Ultimately, the firm volunteered to reduce its fees for the litigation by 10%. It proved to be a savvy move by the key partner who had so impressed Messrs. Wise and Foreman the first go round. The firm is currently acting for the company in a major transaction. The re-negotiated retention agreement should give Mr. Wise and Mr. Foreman a good bang for the buck and the firm a healthy profit from an efficiently managed matter.
Here are some pointers that were applied to the re-negotiated retention letter:
1) Include a statement that reinforces American Bar Association rules and legal requirements of a law firm to make “reasonable” fee charges and holds the law firm’s feet to the fire with respect to cost-effective management of the work.
2) Insure that the law firm sets forth the legal issues to be addressed and the scope of the matter in clear layman language that fully comports to your understanding.
3) Require advance notice and/or authorization for billing rate increases prior to commencement of work at the increased rate and a cap on the percentage increase in a given year.
4) Ask for the lowest billing rate offered to standard commercial clients and for billing in time increments of six minutes.

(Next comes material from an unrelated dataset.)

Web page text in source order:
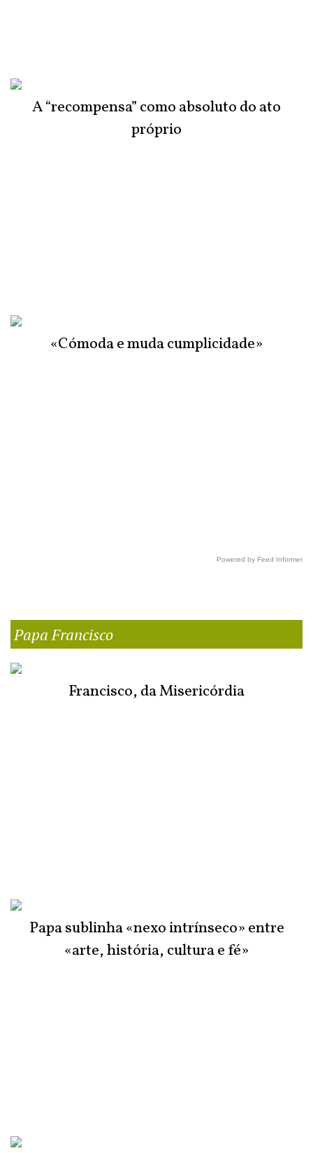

5) Insist upon monthly bills, appropriate summaries (as advised by your accounting department), and clear information regarding personnel, and their individual rates.
6) Obtain bills that are broken out by matter with task-based billing descriptions (free of bundled tasks to the extent practicable).
7) Ask for notification of additions and deletions to your legal team and an opportunity to approve timekeepers who are regularly assigned to your work.
8) Offer your own policy statement for reimbursement of expenses, paying special attention to the difference between a law firm’s expenses and allocable charges.
A retention agreement that reflects a mutually advantageous deal-with sufficient detail to insure an accurate and complete understanding between the parties- is the one most likely to work, long- term.
*The names of the parties have been changed for the purpose of confidentiality.